Problem to work on:
Would you transcribe each entry precisely as it stands, setting aside any images?

[Data supplied — start]

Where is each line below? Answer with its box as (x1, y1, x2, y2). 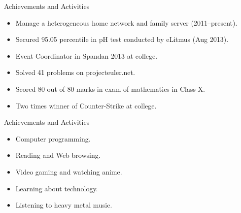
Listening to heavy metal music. (15, 200, 112, 210)
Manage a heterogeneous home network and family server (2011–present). (15, 17, 238, 28)
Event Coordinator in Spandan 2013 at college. (15, 50, 158, 61)
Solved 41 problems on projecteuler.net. (15, 67, 135, 77)
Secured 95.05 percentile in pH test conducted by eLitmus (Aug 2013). (15, 34, 229, 44)
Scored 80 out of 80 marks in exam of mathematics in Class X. (15, 83, 205, 94)
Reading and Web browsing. (15, 150, 101, 160)
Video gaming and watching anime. (15, 166, 122, 177)

[Data supplied — finish]

Worked solution:
Where is each line below? Answer with its box as (x1, y1, x2, y2). 
Listening to heavy metal music. (15, 200, 112, 210)
Manage a heterogeneous home network and family server (2011–present). (15, 17, 238, 28)
Event Coordinator in Spandan 2013 at college. (15, 50, 158, 61)
Solved 41 problems on projecteuler.net. (15, 67, 135, 77)
Secured 95.05 percentile in pH test conducted by eLitmus (Aug 2013). (15, 34, 229, 44)
Scored 80 out of 80 marks in exam of mathematics in Class X. (15, 83, 205, 94)
Reading and Web browsing. (15, 150, 101, 160)
Video gaming and watching anime. (15, 166, 122, 177)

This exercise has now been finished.